**Aim of the task:** Output the entries that follow character for character. Leave every image out.

**Task material:**
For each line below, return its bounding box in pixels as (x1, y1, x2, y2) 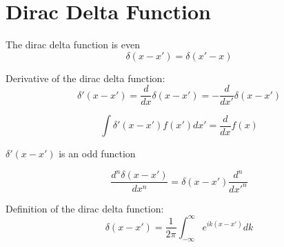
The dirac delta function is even (6, 37, 140, 52)
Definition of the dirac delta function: (6, 201, 164, 215)
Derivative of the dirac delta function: (6, 70, 165, 85)
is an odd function (59, 146, 136, 161)
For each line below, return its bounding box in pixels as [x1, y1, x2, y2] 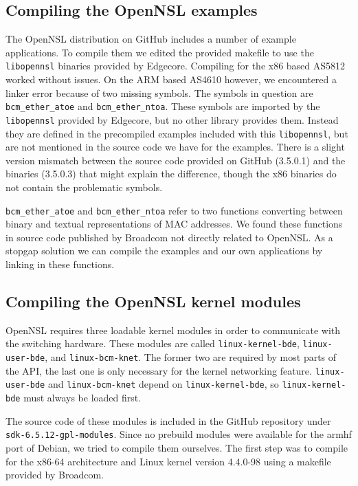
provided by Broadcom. [5, 467, 104, 482]
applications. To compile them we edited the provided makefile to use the [5, 45, 314, 59]
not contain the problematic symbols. [5, 179, 163, 194]
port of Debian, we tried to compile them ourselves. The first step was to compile [5, 440, 348, 454]
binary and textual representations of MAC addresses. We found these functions [5, 217, 343, 231]
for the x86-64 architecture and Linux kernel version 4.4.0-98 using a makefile [5, 454, 331, 468]
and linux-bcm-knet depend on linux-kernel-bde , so [47, 377, 279, 391]
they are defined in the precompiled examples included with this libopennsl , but [5, 126, 348, 140]
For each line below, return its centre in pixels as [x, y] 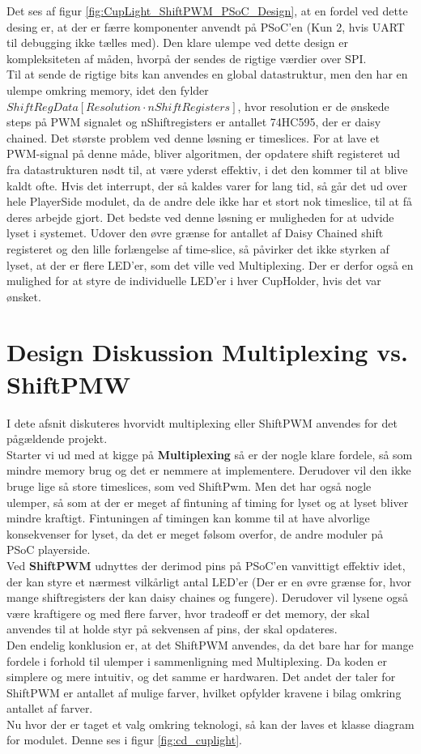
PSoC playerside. [49, 550]
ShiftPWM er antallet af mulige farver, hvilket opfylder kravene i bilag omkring [204, 692]
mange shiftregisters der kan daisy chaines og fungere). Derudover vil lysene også [208, 597]
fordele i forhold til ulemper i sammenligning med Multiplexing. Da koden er [197, 660]
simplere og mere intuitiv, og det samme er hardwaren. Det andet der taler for [201, 677]
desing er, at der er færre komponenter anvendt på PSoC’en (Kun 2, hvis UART [206, 26]
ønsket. [24, 296]
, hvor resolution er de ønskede [313, 106]
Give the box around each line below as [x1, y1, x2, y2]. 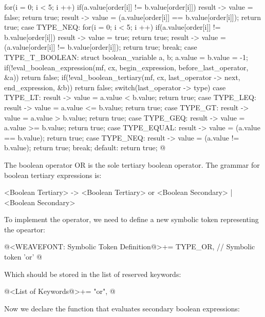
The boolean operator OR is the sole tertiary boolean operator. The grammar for [4, 159, 260, 170]
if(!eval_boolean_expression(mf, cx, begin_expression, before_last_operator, [4, 62, 249, 72]
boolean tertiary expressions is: [4, 169, 102, 180]
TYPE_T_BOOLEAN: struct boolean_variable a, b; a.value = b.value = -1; [4, 51, 248, 62]
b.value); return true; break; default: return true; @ [4, 142, 166, 153]
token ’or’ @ [4, 251, 42, 262]
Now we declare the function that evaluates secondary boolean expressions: [4, 303, 240, 313]
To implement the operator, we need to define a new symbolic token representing [4, 214, 259, 225]
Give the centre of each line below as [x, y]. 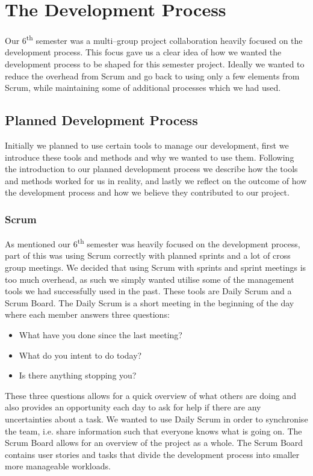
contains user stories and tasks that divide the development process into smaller [152, 454]
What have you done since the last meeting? [101, 334]
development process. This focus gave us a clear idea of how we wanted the [143, 52]
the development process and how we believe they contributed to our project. [147, 192]
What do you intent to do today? [80, 355]
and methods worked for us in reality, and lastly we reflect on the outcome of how [156, 180]
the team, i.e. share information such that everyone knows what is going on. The [153, 431]
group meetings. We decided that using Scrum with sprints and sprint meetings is [156, 267]
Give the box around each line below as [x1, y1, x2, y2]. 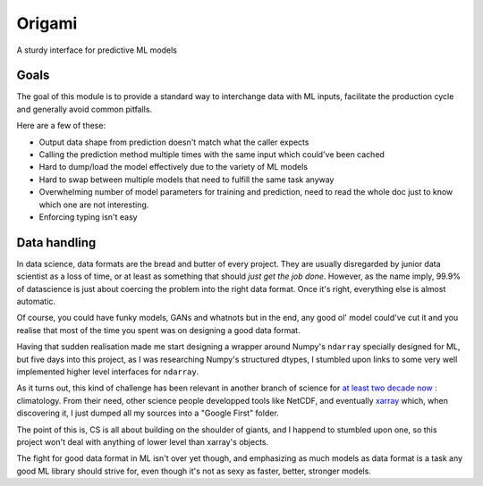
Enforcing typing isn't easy [38, 211, 138, 222]
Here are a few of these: [16, 121, 106, 131]
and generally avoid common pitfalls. [16, 104, 152, 114]
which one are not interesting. [38, 199, 149, 210]
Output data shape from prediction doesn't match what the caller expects [38, 137, 309, 147]
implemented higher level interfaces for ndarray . [16, 366, 199, 377]
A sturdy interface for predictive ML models [16, 45, 178, 55]
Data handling [16, 235, 97, 250]
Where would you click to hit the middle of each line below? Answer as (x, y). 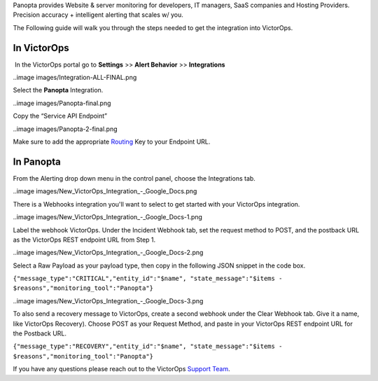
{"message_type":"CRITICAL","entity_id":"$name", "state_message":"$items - (148, 279)
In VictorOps (41, 48)
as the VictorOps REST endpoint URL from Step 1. (84, 240)
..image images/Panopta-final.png (62, 103)
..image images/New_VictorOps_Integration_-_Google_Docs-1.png (108, 217)
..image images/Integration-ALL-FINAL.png (75, 78)
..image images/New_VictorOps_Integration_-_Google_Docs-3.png (108, 300)
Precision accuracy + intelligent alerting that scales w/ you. (98, 15)
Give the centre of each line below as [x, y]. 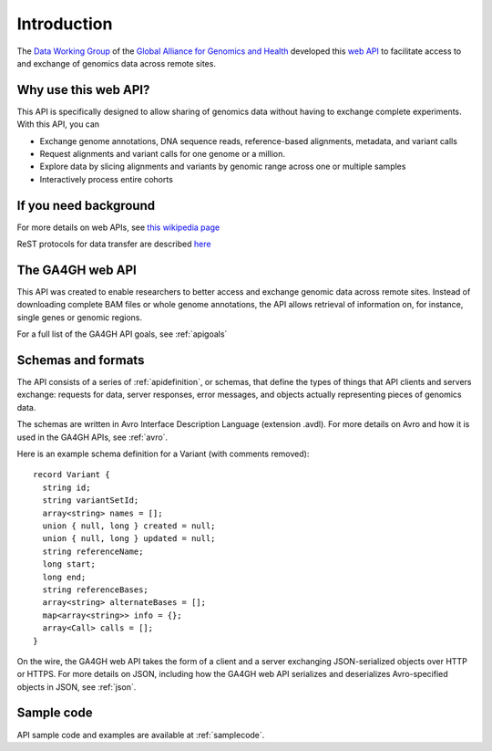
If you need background [86, 205]
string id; [67, 487]
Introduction [65, 24]
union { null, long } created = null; [129, 526]
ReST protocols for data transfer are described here [114, 244]
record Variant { [72, 475]
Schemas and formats [81, 360]
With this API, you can [58, 124]
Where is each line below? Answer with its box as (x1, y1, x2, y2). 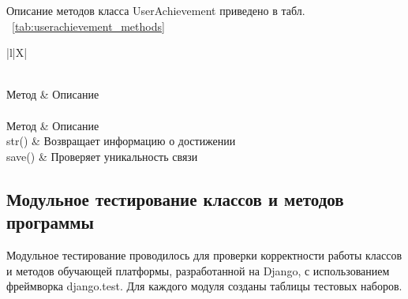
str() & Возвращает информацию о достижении (6, 133, 236, 149)
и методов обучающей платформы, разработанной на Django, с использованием (6, 262, 390, 278)
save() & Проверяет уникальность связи (6, 148, 198, 164)
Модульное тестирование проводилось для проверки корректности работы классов (6, 246, 402, 263)
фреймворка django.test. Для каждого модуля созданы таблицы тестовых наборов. (6, 278, 402, 294)
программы (6, 210, 94, 234)
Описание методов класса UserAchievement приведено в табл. (6, 2, 305, 18)
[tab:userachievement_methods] (12, 17, 165, 34)
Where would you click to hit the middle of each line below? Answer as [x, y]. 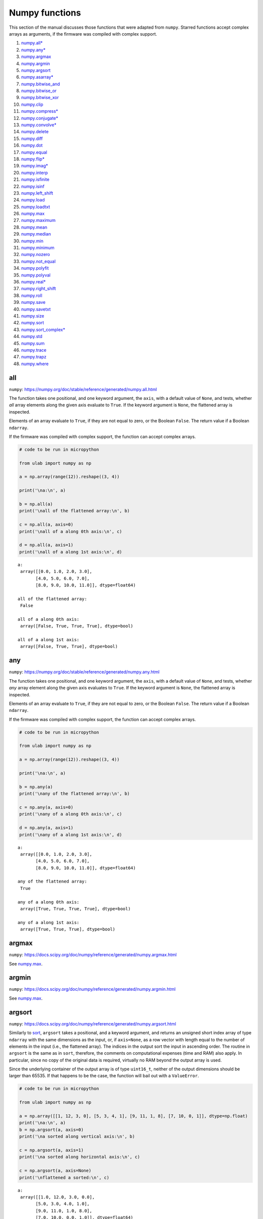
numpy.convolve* [39, 125]
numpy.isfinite [35, 179]
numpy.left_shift [37, 193]
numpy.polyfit [35, 268]
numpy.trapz [34, 357]
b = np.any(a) [36, 787]
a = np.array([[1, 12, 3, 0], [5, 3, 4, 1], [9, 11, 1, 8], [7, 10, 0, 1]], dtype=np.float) [133, 1116]
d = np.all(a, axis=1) [46, 545]

**Answer to this exercise:**
For each line below, return its bounding box in pixels as (x1, y1, x2, y2) 
The dirac delta function is even (6, 37, 140, 52)
Definition of the dirac delta function: (6, 201, 164, 215)
Derivative of the dirac delta function: (6, 70, 165, 85)
is an odd function (59, 146, 136, 161)
For each line below, return its bounding box in pixels as [x1, y1, x2, y2] 
provided by Broadcom. [5, 467, 104, 482]
applications. To compile them we edited the provided makefile to use the [5, 45, 314, 59]
not contain the problematic symbols. [5, 179, 163, 194]
port of Debian, we tried to compile them ourselves. The first step was to compile [5, 440, 348, 454]
binary and textual representations of MAC addresses. We found these functions [5, 217, 343, 231]
for the x86-64 architecture and Linux kernel version 4.4.0-98 using a makefile [5, 454, 331, 468]
and linux-bcm-knet depend on linux-kernel-bde , so [47, 377, 279, 391]
they are defined in the precompiled examples included with this libopennsl , but [5, 126, 348, 140]
For each line below, return its centre in pixels as [x, y] 
PSoC playerside. [49, 550]
ShiftPWM er antallet af mulige farver, hvilket opfylder kravene i bilag omkring [204, 692]
mange shiftregisters der kan daisy chaines og fungere). Derudover vil lysene også [208, 597]
fordele i forhold til ulemper i sammenligning med Multiplexing. Da koden er [197, 660]
simplere og mere intuitiv, og det samme er hardwaren. Det andet der taler for [201, 677]
desing er, at der er færre komponenter anvendt på PSoC’en (Kun 2, hvis UART [206, 26]
ønsket. [24, 296]
, hvor resolution er de ønskede [313, 106]
Give the box around each line below as [x1, y1, x2, y2]. 
The boolean operator OR is the sole tertiary boolean operator. The grammar for [4, 159, 260, 170]
if(!eval_boolean_expression(mf, cx, begin_expression, before_last_operator, [4, 62, 249, 72]
boolean tertiary expressions is: [4, 169, 102, 180]
TYPE_T_BOOLEAN: struct boolean_variable a, b; a.value = b.value = -1; [4, 51, 248, 62]
b.value); return true; break; default: return true; @ [4, 142, 166, 153]
token ’or’ @ [4, 251, 42, 262]
Now we declare the function that evaluates secondary boolean expressions: [4, 303, 240, 313]
To implement the operator, we need to define a new symbolic token representing [4, 214, 259, 225]
Give the centre of each line below as [x, y]. 
contains user stories and tasks that divide the development process into smaller [152, 454]
What have you done since the last meeting? [101, 334]
development process. This focus gave us a clear idea of how we wanted the [143, 52]
the development process and how we believe they contributed to our project. [147, 192]
What do you intent to do today? [80, 355]
and methods worked for us in reality, and lastly we reflect on the outcome of how [156, 180]
the team, i.e. share information such that everyone knows what is going on. The [153, 431]
group meetings. We decided that using Scrum with sprints and sprint meetings is [156, 267]
Give the box around each line below as [x1, y1, x2, y2]. 
Enforcing typing isn't easy [38, 211, 138, 222]
Here are a few of these: [16, 121, 106, 131]
and generally avoid common pitfalls. [16, 104, 152, 114]
which one are not interesting. [38, 199, 149, 210]
Output data shape from prediction doesn't match what the caller expects [38, 137, 309, 147]
implemented higher level interfaces for ndarray . [16, 366, 199, 377]
A sturdy interface for predictive ML models [16, 45, 178, 55]
Data handling [16, 235, 97, 250]
Where would you click to hit the middle of each line below? Answer as (x, y). 
{"message_type":"CRITICAL","entity_id":"$name", "state_message":"$items - (148, 279)
In VictorOps (41, 48)
as the VictorOps REST endpoint URL from Step 1. (84, 240)
..image images/Panopta-final.png (62, 103)
..image images/New_VictorOps_Integration_-_Google_Docs-1.png (108, 217)
..image images/Integration-ALL-FINAL.png (75, 78)
..image images/New_VictorOps_Integration_-_Google_Docs-3.png (108, 300)
Precision accuracy + intelligent alerting that scales w/ you. (98, 15)
Give the centre of each line below as [x, y]. 
If you need background [86, 205]
string id; [67, 487]
Introduction [65, 24]
union { null, long } created = null; [129, 526]
ReST protocols for data transfer are described here [114, 244]
record Variant { [72, 475]
Schemas and formats [81, 360]
With this API, you can [58, 124]
Where is each line below? Answer with its box as (x1, y1, x2, y2). 
str() & Возвращает информацию о достижении (6, 133, 236, 149)
и методов обучающей платформы, разработанной на Django, с использованием (6, 262, 390, 278)
save() & Проверяет уникальность связи (6, 148, 198, 164)
Модульное тестирование проводилось для проверки корректности работы классов (6, 246, 402, 263)
фреймворка django.test. Для каждого модуля созданы таблицы тестовых наборов. (6, 278, 402, 294)
программы (6, 210, 94, 234)
Описание методов класса UserAchievement приведено в табл. (6, 2, 305, 18)
[tab:userachievement_methods] (12, 17, 165, 34)
Where would you click to hit the middle of each line below? Answer as [x, y]. 
numpy.convolve* [39, 125]
numpy.isfinite [35, 179]
numpy.left_shift [37, 193]
numpy.polyfit [35, 268]
numpy.trapz [34, 357]
b = np.any(a) [36, 787]
a = np.array([[1, 12, 3, 0], [5, 3, 4, 1], [9, 11, 1, 8], [7, 10, 0, 1]], dtype=np.float) [133, 1116]
d = np.all(a, axis=1) [46, 545]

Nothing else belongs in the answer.